SSL Connection Server
SSL connections are almost always tied to the IP address on a machine. If you are small, you probably want to limit the number of expenses involved in running web properties. That includes buying multiple SSL certificates every year. With a reverse proxy, you can install a single SSL certificate for a specific web service and proxy those requests to many different back-end servers. If you are small, you may only have 1 public-facing IP address too. This is another reason to install your SSL cert on the reverse proxy and not on the different back-end servers on your internal network. Obviously, once the traffic gets to the reverse-proxy server, then it becomes unencrypted on your internal network.
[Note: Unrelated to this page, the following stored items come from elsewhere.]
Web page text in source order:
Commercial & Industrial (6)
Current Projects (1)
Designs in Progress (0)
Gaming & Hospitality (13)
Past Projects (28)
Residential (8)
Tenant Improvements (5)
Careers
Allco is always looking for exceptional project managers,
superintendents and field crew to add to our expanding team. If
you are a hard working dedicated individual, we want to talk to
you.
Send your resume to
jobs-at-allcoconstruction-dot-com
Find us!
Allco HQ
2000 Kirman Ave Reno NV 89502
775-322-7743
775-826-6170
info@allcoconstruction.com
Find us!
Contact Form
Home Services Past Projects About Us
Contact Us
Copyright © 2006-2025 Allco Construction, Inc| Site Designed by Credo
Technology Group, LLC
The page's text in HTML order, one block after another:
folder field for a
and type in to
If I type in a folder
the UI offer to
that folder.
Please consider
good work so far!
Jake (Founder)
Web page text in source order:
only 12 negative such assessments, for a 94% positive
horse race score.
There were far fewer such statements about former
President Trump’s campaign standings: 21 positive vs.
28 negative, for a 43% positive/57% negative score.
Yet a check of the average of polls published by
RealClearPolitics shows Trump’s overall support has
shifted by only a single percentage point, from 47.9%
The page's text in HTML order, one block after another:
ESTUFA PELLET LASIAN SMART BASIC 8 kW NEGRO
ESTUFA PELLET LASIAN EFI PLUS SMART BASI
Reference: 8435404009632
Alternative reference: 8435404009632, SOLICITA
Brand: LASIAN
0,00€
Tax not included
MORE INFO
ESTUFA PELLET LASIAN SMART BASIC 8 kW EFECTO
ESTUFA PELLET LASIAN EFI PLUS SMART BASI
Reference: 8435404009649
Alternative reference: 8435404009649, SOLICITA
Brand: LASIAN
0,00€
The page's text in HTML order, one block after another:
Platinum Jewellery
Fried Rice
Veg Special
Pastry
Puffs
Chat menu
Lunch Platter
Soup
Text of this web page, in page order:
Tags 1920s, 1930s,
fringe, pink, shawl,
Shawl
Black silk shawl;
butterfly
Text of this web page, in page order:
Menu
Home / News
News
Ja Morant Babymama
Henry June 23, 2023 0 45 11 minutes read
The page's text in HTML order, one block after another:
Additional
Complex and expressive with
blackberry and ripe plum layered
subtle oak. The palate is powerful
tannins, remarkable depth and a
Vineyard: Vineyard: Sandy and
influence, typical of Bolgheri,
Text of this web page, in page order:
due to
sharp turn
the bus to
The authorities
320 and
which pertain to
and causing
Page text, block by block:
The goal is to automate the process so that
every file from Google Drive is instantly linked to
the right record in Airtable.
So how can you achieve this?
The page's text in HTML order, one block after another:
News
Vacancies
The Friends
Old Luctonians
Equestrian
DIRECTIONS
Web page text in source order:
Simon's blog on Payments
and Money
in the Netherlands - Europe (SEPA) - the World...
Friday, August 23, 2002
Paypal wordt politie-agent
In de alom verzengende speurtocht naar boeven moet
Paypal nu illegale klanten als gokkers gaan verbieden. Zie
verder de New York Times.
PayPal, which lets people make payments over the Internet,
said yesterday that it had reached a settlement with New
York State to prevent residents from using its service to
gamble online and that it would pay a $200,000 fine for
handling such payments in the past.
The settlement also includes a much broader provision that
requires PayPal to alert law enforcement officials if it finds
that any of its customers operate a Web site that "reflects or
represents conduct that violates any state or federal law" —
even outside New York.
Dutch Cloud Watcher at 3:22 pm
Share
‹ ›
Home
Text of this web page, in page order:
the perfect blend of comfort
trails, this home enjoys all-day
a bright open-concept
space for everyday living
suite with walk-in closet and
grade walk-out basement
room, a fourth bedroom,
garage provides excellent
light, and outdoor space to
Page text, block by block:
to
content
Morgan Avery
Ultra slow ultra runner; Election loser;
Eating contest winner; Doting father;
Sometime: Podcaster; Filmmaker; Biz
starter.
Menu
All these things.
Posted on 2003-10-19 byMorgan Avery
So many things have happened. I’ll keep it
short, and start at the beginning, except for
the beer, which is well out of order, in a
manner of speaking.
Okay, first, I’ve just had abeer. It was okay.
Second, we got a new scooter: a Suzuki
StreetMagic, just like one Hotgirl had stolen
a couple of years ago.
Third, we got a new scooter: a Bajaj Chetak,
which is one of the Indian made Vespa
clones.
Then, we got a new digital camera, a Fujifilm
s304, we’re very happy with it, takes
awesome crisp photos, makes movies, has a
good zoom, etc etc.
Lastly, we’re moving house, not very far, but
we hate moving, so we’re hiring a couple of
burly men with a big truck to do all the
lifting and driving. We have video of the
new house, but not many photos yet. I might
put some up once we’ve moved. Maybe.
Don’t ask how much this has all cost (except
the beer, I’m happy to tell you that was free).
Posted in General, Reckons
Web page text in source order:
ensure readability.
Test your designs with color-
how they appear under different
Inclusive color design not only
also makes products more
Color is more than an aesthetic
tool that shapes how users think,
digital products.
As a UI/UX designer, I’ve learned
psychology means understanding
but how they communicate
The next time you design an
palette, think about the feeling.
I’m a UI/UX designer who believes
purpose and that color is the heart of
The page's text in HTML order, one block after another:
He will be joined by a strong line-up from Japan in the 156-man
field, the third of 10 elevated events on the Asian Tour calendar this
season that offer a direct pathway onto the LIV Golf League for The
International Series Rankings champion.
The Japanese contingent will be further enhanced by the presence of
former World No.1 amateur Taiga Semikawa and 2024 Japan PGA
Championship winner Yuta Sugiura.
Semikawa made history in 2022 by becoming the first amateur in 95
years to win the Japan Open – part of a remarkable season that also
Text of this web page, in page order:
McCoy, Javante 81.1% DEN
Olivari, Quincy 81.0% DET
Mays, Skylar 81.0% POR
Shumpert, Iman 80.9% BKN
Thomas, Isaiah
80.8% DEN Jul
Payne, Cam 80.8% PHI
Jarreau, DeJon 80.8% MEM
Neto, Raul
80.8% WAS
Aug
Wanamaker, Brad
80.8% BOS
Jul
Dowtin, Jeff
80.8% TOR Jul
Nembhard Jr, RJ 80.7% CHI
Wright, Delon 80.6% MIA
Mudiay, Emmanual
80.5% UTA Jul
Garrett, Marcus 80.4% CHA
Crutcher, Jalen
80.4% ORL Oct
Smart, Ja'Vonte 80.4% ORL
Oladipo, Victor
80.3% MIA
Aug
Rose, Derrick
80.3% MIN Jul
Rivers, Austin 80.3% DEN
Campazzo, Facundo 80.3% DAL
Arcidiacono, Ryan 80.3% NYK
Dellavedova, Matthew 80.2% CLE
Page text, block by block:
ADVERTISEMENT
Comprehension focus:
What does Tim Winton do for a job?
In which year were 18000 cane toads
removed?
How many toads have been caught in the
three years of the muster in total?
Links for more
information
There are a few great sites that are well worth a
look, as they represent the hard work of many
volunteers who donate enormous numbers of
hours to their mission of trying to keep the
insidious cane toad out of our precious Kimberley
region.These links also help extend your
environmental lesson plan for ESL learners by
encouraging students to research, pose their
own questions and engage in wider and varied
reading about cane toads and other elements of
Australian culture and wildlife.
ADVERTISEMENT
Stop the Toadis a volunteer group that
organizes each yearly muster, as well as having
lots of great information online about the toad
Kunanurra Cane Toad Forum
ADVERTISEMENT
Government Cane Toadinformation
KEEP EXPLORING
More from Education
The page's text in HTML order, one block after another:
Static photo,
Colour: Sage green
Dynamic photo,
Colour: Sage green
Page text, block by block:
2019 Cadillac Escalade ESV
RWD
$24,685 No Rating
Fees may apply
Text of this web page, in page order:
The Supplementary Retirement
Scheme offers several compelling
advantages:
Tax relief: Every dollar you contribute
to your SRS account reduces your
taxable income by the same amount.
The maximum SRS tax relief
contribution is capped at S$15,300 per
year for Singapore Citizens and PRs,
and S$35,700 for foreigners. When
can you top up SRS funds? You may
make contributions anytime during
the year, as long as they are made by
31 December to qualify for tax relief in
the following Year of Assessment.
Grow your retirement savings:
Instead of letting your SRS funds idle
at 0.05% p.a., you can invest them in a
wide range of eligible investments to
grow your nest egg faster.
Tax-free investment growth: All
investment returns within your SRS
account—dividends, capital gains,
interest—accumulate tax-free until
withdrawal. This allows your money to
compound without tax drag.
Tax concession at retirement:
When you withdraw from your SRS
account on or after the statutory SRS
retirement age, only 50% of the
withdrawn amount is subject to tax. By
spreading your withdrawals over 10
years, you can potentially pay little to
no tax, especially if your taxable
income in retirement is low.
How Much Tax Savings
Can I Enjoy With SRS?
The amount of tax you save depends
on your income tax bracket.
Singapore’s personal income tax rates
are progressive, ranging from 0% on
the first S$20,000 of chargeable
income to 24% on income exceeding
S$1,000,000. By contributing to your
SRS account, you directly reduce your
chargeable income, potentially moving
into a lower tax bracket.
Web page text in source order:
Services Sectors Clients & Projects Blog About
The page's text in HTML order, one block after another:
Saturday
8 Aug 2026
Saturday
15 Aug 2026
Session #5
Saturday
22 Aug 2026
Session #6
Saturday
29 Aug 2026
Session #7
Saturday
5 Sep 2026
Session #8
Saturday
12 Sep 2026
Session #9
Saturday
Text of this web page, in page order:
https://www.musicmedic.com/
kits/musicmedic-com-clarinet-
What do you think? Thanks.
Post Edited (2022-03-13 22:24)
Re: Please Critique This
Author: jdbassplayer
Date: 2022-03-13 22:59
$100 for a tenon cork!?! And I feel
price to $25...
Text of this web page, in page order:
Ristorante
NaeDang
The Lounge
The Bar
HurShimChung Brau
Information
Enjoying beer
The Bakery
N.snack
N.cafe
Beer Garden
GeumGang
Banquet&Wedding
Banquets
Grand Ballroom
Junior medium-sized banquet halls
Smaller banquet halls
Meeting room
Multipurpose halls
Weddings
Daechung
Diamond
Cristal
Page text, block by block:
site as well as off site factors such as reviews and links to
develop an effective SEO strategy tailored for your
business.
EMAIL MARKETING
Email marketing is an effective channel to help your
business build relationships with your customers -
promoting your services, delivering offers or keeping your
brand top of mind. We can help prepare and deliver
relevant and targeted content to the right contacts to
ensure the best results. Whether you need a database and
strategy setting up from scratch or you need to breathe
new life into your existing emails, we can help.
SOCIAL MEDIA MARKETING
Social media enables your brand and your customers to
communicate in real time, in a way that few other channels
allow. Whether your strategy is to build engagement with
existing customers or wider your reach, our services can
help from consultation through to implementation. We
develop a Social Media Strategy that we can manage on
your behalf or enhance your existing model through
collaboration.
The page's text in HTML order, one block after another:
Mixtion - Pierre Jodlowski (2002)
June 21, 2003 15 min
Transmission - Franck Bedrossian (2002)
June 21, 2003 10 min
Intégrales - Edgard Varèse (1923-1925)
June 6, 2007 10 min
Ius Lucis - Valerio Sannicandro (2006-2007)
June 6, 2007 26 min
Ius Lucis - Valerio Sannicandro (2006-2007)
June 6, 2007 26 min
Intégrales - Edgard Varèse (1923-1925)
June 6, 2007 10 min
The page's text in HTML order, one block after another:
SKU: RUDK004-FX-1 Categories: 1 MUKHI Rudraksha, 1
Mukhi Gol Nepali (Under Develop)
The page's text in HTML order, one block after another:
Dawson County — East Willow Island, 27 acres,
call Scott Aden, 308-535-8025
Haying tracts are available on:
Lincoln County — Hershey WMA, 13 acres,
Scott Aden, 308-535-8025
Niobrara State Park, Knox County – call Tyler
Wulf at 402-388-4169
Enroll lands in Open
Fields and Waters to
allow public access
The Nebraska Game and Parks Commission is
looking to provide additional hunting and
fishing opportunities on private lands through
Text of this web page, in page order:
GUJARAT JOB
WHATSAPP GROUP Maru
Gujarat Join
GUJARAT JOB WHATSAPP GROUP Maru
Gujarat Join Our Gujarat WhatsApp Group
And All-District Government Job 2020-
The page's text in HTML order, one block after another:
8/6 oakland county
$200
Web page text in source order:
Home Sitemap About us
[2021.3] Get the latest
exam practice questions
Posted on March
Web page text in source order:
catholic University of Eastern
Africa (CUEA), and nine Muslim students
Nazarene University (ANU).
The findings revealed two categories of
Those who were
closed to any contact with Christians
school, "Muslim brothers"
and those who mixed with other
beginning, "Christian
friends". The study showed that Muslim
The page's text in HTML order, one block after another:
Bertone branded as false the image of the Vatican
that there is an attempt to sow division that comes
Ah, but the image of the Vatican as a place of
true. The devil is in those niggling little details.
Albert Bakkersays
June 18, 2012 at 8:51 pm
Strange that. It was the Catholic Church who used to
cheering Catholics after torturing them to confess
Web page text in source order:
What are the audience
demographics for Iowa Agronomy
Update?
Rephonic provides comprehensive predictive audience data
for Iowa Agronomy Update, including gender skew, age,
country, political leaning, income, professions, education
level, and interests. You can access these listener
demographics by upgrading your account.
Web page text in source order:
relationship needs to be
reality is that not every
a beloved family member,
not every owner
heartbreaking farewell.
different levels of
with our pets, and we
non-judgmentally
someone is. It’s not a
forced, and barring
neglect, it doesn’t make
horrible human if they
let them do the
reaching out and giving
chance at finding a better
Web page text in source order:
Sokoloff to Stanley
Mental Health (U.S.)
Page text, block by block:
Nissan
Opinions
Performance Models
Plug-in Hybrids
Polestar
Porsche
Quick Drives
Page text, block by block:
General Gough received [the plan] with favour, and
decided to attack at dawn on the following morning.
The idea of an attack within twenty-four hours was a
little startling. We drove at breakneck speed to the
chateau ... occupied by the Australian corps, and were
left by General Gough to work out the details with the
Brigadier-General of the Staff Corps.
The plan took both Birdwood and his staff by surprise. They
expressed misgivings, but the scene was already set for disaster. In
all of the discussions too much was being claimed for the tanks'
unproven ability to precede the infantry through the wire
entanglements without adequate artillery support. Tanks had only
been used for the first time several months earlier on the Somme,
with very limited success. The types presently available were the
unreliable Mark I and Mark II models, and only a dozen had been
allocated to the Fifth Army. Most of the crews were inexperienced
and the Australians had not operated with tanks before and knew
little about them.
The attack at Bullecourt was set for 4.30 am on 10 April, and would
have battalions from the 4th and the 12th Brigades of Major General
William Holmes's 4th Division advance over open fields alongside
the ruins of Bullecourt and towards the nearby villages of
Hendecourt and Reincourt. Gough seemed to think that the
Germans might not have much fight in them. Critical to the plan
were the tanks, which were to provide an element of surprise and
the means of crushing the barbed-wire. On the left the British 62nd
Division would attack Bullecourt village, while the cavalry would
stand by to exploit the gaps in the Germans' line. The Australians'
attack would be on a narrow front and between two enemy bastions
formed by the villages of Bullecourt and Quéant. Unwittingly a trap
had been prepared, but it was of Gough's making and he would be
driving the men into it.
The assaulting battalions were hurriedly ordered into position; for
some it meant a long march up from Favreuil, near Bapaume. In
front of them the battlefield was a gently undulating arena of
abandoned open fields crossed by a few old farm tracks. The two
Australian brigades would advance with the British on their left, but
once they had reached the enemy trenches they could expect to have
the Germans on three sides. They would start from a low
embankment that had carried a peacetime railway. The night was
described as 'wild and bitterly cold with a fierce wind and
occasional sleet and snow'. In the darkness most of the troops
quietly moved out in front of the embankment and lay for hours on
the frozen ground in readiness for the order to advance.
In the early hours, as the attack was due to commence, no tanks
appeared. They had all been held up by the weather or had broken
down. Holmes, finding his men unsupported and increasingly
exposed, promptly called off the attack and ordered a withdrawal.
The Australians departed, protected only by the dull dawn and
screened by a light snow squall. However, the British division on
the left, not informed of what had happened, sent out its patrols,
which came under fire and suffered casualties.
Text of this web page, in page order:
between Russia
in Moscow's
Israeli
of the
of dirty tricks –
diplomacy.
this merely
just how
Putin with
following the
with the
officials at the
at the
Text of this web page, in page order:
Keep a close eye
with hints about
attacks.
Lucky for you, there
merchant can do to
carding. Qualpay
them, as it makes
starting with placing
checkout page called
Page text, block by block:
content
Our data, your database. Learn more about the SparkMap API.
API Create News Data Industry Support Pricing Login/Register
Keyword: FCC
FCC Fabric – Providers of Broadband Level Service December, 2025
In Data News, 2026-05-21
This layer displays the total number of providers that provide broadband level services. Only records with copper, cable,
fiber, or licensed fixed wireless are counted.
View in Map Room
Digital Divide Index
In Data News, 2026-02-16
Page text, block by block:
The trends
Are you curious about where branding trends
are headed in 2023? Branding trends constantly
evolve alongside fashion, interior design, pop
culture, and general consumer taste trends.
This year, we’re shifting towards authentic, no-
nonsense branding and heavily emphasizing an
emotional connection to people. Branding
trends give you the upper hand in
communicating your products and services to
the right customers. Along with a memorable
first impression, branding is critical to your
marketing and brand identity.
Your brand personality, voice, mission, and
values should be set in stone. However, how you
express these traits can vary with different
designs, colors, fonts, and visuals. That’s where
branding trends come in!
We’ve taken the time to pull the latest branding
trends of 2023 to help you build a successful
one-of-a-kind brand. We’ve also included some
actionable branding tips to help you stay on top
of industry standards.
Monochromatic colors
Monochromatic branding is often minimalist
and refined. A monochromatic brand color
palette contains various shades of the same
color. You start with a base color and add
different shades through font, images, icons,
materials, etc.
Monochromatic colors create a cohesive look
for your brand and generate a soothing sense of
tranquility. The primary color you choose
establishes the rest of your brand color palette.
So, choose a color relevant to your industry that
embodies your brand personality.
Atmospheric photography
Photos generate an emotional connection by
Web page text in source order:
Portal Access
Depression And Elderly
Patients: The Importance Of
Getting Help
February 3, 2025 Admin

That can be problematic if you need to deal with financial transactions or sensitive data and don’t have physical control over the network – like none of us do at our web hosting providers.
Physical Setup for a Proxy
Do you need 2 physical network cards to have a proxy server? No. Most of the time, the internal users will make their proxy settings either manually or from a .PAC file that you deploy for them. Then the router will prevent outside connections except from the proxy server IP. This prevents end user IPs from getting onto the internet without going through the proxy.
For an inbound proxy server a single network card can be deployed as well. You setup the router to forward the specific ports from outside to the specific reverse proxy server. On the internal servers, you probably want to do two things:
- setup firewall rules to block all non-local LAN connections
- proxy to non-standard ports from the reverse proxy to the back-end server(s).
Doing these things, you further ensure that the only way an external request get to the back-end server is through your reverse proxy server.
As you can see, there’s no need for multiple network interfaces on proxy servers. If you did put one in and connected it to 2 different networks, the your proxy server would be called a …. router. I can’t recommend setting up a proxy server, then adding routing to it. Routers are the main place for security on most networks. When it comes to security, I prefer 1 job for 1 device. Keep It Simple, KISS. OTOH, I might consider adding a proxy to an existing router/firewall.
Do you use it for telephone access? Probably not. I’m assuming when you say telephone that you really mean SIP. SIP is extremely sensitive to flutter and delays. Sure, it may work, but I wouldn’t put a SIP device behind any proxy if I could avoid it. Your specific SIP devices and servers and service provider may support this. I dunno.
Complex Stuff
I hope my explanations were clear. This is complex stuff if you’ve never heard about it previously. Ask questions in the comment if I wasn’t clear.